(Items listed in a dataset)
* * * * *
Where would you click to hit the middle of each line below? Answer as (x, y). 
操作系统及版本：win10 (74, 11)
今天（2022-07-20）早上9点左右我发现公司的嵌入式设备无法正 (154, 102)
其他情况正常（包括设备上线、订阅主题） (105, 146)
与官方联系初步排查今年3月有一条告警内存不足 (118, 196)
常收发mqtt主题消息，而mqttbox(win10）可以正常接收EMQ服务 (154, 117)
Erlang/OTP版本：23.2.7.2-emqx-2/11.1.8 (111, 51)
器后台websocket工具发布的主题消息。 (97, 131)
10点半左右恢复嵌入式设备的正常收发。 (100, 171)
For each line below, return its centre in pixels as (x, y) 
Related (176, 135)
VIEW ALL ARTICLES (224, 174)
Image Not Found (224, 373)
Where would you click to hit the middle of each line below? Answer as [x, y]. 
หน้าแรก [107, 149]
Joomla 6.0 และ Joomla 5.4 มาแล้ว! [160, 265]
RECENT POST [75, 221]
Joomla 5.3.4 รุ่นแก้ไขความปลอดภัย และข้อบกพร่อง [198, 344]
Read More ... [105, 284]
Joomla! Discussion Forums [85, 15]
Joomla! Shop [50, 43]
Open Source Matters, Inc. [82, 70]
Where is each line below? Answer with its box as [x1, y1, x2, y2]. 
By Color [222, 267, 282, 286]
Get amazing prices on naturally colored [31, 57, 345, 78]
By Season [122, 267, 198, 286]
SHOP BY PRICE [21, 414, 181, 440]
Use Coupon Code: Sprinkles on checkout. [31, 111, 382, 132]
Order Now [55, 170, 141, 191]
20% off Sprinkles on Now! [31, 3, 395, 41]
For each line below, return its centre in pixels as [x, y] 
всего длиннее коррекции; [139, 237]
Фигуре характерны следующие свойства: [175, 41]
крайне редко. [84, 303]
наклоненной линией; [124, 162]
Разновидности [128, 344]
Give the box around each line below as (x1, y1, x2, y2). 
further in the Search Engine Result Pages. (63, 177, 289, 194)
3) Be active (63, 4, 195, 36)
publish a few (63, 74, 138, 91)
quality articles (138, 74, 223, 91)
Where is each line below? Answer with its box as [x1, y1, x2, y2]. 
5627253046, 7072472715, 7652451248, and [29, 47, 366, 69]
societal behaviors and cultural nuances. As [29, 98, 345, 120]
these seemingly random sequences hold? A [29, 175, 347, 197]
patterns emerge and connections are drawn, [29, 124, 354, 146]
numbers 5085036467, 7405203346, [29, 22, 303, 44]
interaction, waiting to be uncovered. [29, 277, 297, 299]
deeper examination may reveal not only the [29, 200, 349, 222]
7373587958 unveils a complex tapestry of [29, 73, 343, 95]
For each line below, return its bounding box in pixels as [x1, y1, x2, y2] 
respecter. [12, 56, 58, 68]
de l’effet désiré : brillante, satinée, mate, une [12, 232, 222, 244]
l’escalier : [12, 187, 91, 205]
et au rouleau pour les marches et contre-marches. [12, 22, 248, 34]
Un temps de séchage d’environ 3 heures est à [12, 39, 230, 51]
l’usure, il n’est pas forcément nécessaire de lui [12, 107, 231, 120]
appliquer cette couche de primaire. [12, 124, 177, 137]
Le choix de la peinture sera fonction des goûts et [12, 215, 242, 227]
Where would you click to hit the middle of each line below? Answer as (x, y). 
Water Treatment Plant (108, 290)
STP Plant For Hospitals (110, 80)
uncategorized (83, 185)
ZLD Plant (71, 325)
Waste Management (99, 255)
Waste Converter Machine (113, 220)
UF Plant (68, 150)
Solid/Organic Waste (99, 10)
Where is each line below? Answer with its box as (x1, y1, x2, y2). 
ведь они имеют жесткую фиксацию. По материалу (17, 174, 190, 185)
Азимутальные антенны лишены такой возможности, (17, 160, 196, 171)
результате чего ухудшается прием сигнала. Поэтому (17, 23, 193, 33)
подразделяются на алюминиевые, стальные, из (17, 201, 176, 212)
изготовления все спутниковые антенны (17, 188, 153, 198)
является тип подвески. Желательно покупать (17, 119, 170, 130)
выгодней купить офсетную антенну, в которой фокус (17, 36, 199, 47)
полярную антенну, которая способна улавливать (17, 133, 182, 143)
* * * * *
# What to do
Above are the entries. Quote exactly the lines from the one bearing "publish a few (63, 74, 138, 91)" through the one bearing "these seemingly random".

# Answer space
publish a few (63, 74, 138, 91)
quality articles (138, 74, 223, 91)
Where is each line below? Answer with its box as [x1, y1, x2, y2]. 
5627253046, 7072472715, 7652451248, and [29, 47, 366, 69]
societal behaviors and cultural nuances. As [29, 98, 345, 120]
these seemingly random sequences hold? A [29, 175, 347, 197]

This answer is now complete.